━━━━━ Records provided

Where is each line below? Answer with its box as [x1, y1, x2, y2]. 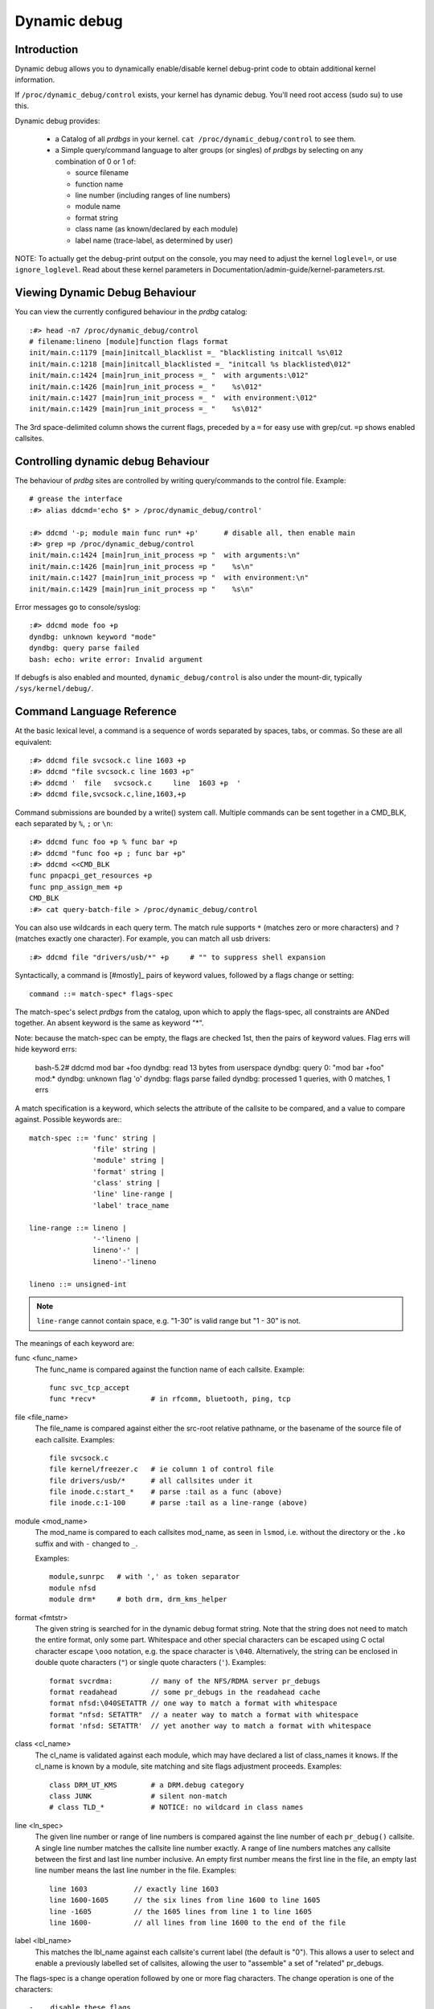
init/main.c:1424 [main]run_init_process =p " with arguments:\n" [29, 550, 301, 560]
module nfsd [49, 1583, 96, 1593]
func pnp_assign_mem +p [29, 882, 123, 891]
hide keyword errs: [14, 1045, 77, 1054]
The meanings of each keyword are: [14, 1338, 134, 1348]
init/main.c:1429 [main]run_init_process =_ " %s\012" [29, 404, 263, 414]
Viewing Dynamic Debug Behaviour [14, 286, 197, 300]
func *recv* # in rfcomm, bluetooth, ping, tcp [49, 1394, 291, 1404]

━━━━━━━━━━

Taking the line containing "Viewing Dynamic Debug" as the first, please return it and every line after it through the end of the entries, exactly and only those.

Viewing Dynamic Debug Behaviour [14, 286, 197, 300]
func *recv* # in rfcomm, bluetooth, ping, tcp [49, 1394, 291, 1404]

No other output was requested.